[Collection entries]
------------
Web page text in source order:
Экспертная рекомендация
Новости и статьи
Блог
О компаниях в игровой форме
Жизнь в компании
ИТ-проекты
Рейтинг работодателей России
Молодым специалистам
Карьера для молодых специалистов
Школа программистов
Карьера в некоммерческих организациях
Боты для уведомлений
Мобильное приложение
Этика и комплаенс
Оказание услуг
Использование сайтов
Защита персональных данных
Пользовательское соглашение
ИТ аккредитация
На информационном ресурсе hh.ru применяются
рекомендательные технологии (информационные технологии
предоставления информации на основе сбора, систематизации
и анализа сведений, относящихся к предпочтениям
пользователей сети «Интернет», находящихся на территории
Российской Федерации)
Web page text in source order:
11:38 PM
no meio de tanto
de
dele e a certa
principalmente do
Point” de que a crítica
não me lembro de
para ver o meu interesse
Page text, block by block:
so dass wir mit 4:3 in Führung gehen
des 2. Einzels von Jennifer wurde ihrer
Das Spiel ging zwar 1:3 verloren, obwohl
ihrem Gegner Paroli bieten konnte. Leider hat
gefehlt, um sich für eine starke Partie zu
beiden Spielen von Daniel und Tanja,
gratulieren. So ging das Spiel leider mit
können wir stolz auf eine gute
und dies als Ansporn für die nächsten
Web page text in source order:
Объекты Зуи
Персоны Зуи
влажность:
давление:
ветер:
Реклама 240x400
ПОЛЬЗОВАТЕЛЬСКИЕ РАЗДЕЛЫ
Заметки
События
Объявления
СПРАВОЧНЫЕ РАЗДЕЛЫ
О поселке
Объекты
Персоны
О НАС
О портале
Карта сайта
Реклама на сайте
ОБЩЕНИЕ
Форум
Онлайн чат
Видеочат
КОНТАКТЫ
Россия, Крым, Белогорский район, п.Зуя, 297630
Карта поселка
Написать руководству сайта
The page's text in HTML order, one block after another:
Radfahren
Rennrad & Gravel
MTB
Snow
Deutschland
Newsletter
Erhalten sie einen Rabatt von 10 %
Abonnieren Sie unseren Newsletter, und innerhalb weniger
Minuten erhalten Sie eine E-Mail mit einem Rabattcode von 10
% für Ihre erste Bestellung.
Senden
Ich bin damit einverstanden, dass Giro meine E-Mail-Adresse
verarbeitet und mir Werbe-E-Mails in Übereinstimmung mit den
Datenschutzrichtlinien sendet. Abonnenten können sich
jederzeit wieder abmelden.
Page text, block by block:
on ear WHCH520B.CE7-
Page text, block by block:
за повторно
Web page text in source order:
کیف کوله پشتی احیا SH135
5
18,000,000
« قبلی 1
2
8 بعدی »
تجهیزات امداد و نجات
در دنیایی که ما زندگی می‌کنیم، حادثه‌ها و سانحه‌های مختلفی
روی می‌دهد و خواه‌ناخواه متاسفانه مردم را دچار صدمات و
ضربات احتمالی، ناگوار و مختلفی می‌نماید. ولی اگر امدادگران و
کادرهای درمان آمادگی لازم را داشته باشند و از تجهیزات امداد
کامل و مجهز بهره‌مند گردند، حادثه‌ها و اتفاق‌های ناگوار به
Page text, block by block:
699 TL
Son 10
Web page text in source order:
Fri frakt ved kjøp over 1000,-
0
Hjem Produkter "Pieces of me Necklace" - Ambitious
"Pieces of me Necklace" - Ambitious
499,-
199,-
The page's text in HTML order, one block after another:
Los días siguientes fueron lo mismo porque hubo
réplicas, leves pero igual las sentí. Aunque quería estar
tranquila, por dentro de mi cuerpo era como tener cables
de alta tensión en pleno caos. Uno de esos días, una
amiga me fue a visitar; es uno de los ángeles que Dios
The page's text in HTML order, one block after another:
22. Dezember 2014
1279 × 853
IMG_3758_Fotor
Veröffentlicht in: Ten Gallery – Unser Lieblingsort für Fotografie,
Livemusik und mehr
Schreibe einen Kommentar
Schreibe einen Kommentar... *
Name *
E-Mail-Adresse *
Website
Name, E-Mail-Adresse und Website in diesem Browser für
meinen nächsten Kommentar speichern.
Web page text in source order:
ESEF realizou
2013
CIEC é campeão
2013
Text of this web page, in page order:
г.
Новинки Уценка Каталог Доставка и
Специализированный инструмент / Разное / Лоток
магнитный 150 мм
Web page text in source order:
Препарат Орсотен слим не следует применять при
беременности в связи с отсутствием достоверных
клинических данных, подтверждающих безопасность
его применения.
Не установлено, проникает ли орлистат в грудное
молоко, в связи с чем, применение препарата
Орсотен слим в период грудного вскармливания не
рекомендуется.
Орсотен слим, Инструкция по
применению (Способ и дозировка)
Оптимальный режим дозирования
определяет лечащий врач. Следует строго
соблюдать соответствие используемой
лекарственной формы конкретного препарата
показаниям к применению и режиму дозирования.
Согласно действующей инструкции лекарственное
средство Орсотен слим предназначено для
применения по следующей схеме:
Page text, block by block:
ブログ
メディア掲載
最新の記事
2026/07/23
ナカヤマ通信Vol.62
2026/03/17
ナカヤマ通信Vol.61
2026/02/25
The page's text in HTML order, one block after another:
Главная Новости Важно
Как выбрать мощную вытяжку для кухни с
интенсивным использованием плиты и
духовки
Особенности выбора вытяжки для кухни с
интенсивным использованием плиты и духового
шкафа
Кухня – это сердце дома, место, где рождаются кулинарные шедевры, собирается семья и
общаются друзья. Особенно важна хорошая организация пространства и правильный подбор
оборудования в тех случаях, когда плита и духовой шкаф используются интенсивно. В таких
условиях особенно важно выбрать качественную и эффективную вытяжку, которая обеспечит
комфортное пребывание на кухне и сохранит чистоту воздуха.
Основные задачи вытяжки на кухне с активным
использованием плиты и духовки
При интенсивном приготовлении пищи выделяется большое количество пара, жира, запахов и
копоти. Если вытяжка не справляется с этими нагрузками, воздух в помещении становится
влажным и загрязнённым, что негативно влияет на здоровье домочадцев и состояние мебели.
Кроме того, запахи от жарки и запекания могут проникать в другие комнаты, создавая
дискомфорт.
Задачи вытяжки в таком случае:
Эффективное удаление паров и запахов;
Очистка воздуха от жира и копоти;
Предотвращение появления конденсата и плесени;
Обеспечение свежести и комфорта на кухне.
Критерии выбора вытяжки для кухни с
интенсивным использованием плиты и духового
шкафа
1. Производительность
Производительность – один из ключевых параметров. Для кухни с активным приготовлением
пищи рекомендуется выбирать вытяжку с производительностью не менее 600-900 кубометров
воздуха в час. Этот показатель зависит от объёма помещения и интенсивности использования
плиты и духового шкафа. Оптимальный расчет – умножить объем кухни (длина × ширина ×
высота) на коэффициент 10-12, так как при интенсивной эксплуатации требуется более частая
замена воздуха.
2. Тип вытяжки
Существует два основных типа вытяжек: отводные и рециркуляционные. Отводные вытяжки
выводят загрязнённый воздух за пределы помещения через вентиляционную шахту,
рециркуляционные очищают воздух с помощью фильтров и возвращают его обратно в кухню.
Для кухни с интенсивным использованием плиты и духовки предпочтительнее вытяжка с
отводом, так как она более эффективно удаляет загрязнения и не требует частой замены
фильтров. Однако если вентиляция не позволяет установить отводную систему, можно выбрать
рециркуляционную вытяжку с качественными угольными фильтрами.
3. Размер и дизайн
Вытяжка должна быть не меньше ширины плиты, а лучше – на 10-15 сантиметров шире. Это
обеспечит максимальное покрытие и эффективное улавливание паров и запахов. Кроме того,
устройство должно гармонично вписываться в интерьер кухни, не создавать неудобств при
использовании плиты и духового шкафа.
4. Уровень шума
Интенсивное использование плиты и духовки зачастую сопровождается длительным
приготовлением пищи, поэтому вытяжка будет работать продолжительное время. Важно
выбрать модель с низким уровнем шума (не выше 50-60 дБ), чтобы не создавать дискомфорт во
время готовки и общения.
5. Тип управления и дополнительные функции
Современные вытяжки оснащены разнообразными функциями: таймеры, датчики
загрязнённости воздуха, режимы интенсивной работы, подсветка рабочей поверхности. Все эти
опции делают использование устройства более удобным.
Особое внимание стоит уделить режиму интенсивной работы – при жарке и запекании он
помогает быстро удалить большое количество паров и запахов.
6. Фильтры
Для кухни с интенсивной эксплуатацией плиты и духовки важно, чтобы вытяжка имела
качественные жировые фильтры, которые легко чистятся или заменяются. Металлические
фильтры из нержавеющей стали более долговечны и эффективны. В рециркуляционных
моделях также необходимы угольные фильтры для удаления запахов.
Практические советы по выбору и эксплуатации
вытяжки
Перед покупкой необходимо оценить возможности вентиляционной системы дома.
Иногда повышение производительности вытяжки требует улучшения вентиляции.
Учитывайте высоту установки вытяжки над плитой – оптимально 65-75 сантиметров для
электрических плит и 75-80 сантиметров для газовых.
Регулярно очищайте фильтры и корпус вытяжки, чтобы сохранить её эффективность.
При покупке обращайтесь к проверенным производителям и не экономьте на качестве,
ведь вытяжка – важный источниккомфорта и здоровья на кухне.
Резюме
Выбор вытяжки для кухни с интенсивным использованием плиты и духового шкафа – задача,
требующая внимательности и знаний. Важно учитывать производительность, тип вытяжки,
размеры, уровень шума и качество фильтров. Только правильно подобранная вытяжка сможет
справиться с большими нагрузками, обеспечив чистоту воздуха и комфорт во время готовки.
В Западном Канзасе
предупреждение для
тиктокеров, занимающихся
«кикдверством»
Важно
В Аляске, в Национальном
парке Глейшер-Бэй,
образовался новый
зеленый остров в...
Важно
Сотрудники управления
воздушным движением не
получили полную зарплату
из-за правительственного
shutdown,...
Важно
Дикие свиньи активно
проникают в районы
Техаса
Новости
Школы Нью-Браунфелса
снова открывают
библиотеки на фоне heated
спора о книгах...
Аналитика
------------
Copying begins at the line that holds "получили полную зарплату" and ends at the last line of the data above, with both included and each line kept exactly.

получили полную зарплату
из-за правительственного
shutdown,...
Важно
Дикие свиньи активно
проникают в районы
Техаса
Новости
Школы Нью-Браунфелса
снова открывают
библиотеки на фоне heated
спора о книгах...
Аналитика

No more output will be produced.